> **EXERCISE MATERIALS**:

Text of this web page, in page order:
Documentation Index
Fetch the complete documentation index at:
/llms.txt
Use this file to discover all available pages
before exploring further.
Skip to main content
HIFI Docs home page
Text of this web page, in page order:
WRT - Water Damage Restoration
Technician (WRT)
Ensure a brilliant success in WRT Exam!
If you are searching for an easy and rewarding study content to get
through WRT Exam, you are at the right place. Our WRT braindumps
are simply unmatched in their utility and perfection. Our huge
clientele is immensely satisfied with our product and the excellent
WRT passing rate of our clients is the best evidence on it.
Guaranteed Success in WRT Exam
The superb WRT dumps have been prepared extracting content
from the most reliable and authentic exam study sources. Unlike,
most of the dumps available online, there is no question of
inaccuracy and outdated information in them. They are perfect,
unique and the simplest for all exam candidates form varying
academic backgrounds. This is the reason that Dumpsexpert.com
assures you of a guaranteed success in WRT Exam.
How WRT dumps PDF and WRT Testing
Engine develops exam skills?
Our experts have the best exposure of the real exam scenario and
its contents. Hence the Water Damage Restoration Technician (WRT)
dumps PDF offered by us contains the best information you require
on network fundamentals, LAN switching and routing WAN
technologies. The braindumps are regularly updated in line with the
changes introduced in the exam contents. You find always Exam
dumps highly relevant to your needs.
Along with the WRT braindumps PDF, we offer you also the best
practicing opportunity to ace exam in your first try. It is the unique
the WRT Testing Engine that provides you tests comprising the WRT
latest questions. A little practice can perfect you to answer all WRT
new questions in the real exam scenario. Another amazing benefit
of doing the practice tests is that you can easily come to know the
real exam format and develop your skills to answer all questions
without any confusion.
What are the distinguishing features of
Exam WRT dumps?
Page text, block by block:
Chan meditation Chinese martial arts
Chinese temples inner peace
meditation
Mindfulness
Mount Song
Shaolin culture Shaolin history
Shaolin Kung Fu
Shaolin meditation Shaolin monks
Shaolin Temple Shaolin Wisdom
* * *
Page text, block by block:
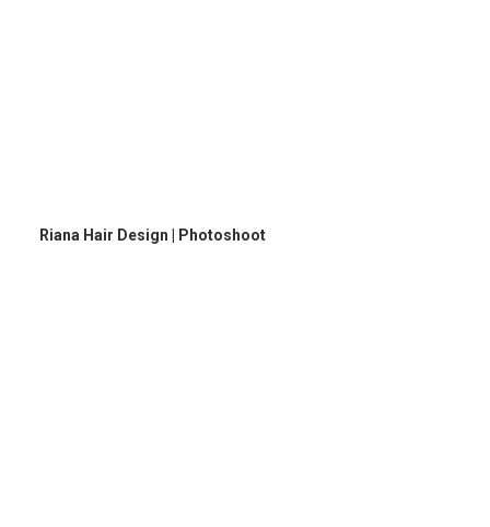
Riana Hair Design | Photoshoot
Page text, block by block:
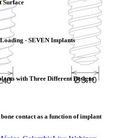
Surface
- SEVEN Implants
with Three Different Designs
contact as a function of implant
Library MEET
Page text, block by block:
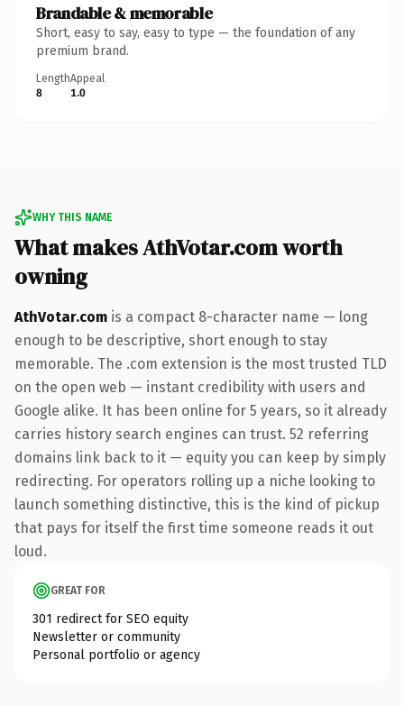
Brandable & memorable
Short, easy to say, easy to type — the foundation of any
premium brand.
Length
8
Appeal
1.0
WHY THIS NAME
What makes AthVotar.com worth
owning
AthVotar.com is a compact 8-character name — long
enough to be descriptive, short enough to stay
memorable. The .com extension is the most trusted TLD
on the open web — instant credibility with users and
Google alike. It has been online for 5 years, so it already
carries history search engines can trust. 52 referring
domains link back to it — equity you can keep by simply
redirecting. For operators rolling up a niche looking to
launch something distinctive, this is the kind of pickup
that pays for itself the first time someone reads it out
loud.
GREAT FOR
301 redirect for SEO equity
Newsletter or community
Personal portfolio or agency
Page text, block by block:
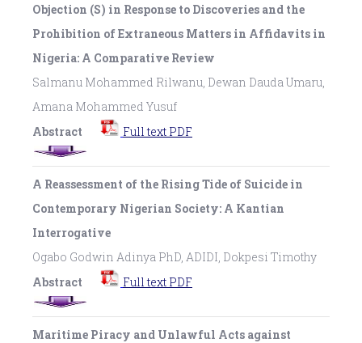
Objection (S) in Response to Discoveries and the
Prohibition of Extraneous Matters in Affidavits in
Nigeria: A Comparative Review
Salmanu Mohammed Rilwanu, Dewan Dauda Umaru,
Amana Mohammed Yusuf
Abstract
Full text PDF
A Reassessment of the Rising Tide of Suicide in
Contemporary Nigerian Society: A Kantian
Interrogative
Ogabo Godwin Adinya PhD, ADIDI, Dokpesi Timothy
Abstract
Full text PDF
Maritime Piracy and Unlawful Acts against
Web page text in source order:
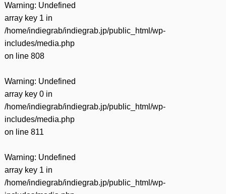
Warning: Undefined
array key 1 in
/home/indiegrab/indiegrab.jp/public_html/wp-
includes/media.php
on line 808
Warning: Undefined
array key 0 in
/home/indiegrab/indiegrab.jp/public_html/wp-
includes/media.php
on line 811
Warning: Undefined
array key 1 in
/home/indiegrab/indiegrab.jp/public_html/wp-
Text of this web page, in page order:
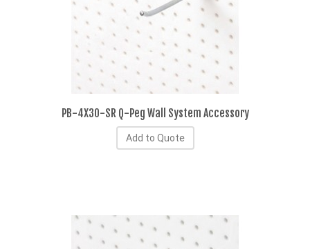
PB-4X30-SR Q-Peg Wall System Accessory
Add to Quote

> **EXERCISE DETAILS**: Give the number of lines in the data that contain the word "your", and add no other text.

> **WRITTEN ANSWER**: 3